Проведение полимеразной цепной реакции
Реакция проходит в три стадии.
1. Инкубационную смесь нагревают до 90 °С. При этом происходит денатурация ДНК, из одной двухцепочечной молекулы образуются две одноцепо-чечные.
2. Инкубационную смесь охлаждают до 50 °С. При этом происходит гибридизация цепей с затравками.
3. Инкубационную смесь нагревают до 70 °С. При этой температуре гибридные молекулы не денатурируются, а ДНК-полимераза удлиняет обе затравки с их З'-концов до 5'-концов матричных цепей. В результате образуются две новые цепи ДНК, укороченные с 5'-концов; при этом затравка оказывается включенной в эти укороченные цепи молекул ДНК.
- Полимеразная цепная реакция.
Концентрация каждой затравки должна значительно превышать концентрацию ДНК. В противном случае во время стадии 2 высока вероятность того, что разделенные цепи ДНК будут соединяться не с затравкой, а друг с другом. Кроме того, как уже отмечено, затравки остаются в составе вновь синтезированной ДНК, т. е. расходуются во время реакции.
Затем цикл смены температур повторяют.

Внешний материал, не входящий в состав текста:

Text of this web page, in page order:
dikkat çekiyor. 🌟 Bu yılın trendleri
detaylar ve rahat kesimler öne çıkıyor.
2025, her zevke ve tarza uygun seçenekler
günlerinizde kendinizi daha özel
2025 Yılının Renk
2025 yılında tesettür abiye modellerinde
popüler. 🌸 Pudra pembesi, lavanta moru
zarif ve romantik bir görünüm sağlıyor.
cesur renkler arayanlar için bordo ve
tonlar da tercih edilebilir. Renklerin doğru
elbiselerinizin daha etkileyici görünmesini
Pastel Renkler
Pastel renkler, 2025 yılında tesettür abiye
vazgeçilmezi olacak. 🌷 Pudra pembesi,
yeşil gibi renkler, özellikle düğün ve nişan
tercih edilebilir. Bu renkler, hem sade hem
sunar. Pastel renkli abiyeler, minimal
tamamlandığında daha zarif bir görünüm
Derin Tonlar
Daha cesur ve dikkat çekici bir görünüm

Во втором цикле происходят те же события, что и в первом, но кроме того используются в качестве матриц укороченные цепи, образовавшиеся в первом цикле: эти цепи еще раз укорачиваются (с З'-концов), и образуются цепи, содержащие только последовательность нуклеотидов искомого гена (цикл 2, цепь, выделенная штриховкой). В цикле 2 показаны превращения молекулы А, образовавшейся в цикле 1; аналогичным превращениям подвергается и молекула Б.
В следующем (третьем) цикле смены температур снова происходят те же события, что и в первых двух циклах, но кроме того используются в качестве матрицы цепи, содержащие только последовательность нуклеотидов искомого гена; в результате получается двухцепочечная молекула (выделена штриховкой), содержащая только ген данного белка.

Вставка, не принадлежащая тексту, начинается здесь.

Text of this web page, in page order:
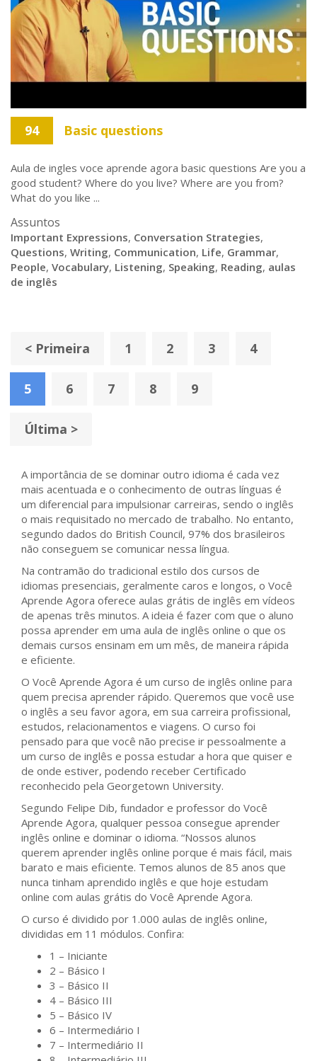
94 Basic questions
Aula de ingles voce aprende agora basic questions Are you a
good student? Where do you live? Where are you from?
What do you like ...
Assuntos
Important Expressions, Conversation Strategies,
Questions, Writing, Communication, Life, Grammar,
People, Vocabulary, Listening, Speaking, Reading, aulas
de inglês
< Primeira 1 2 3 4
5 6 7 8 9
Última >
A importância de se dominar outro idioma é cada vez
mais acentuada e o conhecimento de outras línguas é
um diferencial para impulsionar carreiras, sendo o inglês
o mais requisitado no mercado de trabalho. No entanto,
segundo dados do British Council, 97% dos brasileiros
não conseguem se comunicar nessa língua.
Na contramão do tradicional estilo dos cursos de
idiomas presenciais, geralmente caros e longos, o Você
Aprende Agora oferece aulas grátis de inglês em vídeos
de apenas três minutos. A ideia é fazer com que o aluno
possa aprender em uma aula de inglês online o que os
demais cursos ensinam em um mês, de maneira rápida
e eficiente.
O Você Aprende Agora é um curso de inglês online para
quem precisa aprender rápido. Queremos que você use
o inglês a seu favor agora, em sua carreira profissional,
estudos, relacionamentos e viagens. O curso foi
pensado para que você não precise ir pessoalmente a
um curso de inglês e possa estudar a hora que quiser e
de onde estiver, podendo receber Certificado
reconhecido pela Georgetown University.
Segundo Felipe Dib, fundador e professor do Você
Aprende Agora, qualquer pessoa consegue aprender
inglês online e dominar o idioma. “Nossos alunos
querem aprender inglês online porque é mais fácil, mais
barato e mais eficiente. Temos alunos de 85 anos que
nunca tinham aprendido inglês e que hoje estudam
online com aulas grátis do Você Aprende Agora.
O curso é dividido por 1.000 aulas de inglês online,
divididas em 11 módulos. Confira:
1 – Iniciante
2 – Básico I
3 – Básico II
4 – Básico III
5 – Básico IV
6 – Intermediário I
7 – Intermediário II

Далее цикл смены температур повторяют многократно, и в каждом цикле (начиная с четвертого) происходит репликация гена, т. е. удвоение его количества в инкубационной смеси. Реакция протекает быстро, каждый трехстадийный цикл занимает около трех минут, за один час можно провести 20 циклов. Количество ДНК нарастает в геометрической прогрессии со множителем 2: за п циклов оно будет равно 2п; за 20 циклов увеличится примерно в миллион раз.
Поскольку матрица при матричном синтезе не расходуется, то исходная ДНК, внесенная в инкубационную смесь, в каждом цикле используется для синтеза укороченных с 5'-конца цепей (см. рис. 4.24, цикл 1). Количество этих матриц нарастает, однако не в геометрической, а в арифметической прогрессии, и через 20 циклов увеличивается примерно в 20 раз, что ничтожно мало по сравнению с миллионнократным увеличением количества гена.
Высокая эффективность ПЦР позволяет накопить необходимое количество ДНК при очень малых исходных количествах — достаточно одной капли крови, одного волоса, даже одной клетки или одной молекулы ДНК. Метод ПЦР резко ускорил изучение генома человека, и нашел практическое применение для диагностики болезней (ДНК-диагностика), а также для идентификации личности.
В частности, ПЦР применяют для диагностики инфекционных болезней. Традиционная диагностика таких болезней основана на использовании микробиологических методов, которые часто требуют гораздо больше времени и менее надежны, чем ДНК-диагностика. Метод основан на том, что первичная структура ДНК разных видов организмов различна. Следовательно, можно подобрать такие затравки, которые будут гибридизоваться с ДНК возбудителя, но не с ДНК человека. Если, используя эти затравки, провести ПЦР с материалом (кровь, биопсийный материал), полученным от больного, то нарастание количества ДНК в пробе будет указывать на наличие возбудителя в организме пациента: в ПЦР будет синтезироваться только ДНК возбудителя, а не пациента.
Вирусы, для которых характерен длительный латентный период (например, вирус иммунодефицита человека), трудно обнаружить на ранних стадиях развития инфекции. С помощью ПЦР это удается сделать даже тогда, когда вирус содержится лишь в незначительной части клеток организма.